You met D. Boon when you were thirteen?

MW: I was thirteen – I had just moved from the Navy houses to the projects here in San Pedro and he jumped out of a tree on me in the park. He thought I was some guy named Eskimo, one of his friends. He starts rattling off all these little bits to me. And I’m thinking, fuck, this is the smartest guy in the world. He was just rolling them off. Then the next day I went to his pad, and he gets out this record his brother had given him called Class Clown by George Carlin. All those bits he was telling me the day before, they were all on here.

What are some of the challenges in creating bass solos?

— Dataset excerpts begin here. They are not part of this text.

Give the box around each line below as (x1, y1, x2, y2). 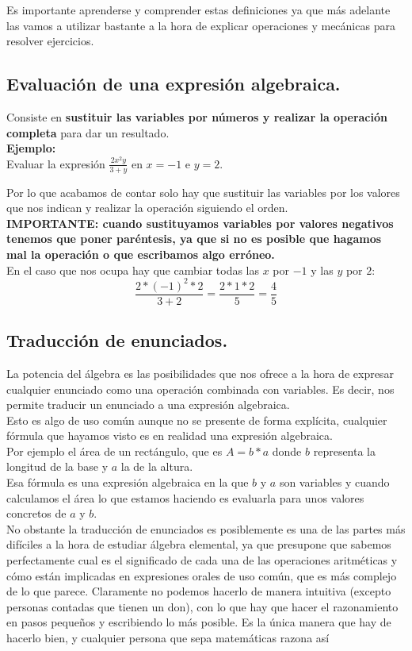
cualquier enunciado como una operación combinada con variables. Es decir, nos (6, 380, 395, 397)
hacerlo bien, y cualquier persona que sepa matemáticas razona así (6, 630, 330, 646)
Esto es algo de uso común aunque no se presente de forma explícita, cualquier (6, 411, 387, 428)
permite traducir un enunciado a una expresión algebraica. (6, 396, 290, 413)
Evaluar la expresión (6, 155, 105, 171)
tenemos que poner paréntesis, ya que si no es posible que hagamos (6, 230, 382, 247)
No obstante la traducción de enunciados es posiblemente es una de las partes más (6, 520, 406, 537)
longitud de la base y (6, 458, 109, 475)

MW: You want the solo to aid and abet the tune. You don’t want it to live in its own little world. You want to tie it to the tune, and that’s where it can become difficult. You have to figure out what the essence of the tune is. Bass, most of the time, is the support. I think even when it goes out into solo world it still nurtures the tune.

By the way, I really love that song “Pissbags and Tubing”.

MW: I had to live that. At first I was really into it – watching the sack and it would fill up. The surgeon told me, Mr. Watt – that bladder infection, if that thing blocks up you’ll be wearing that sac forever. I remember laughing at my sisters for bladder infections. It was like pissing fish hooks. The tubes let in the germs. At first it was really cool, watching the sack fill up. You didn’t have to move one inch. Men have longer urethras. When I used the Divine Comedy by Dante I used hell for sickness, purgatory for healing and paradise for playing my bass.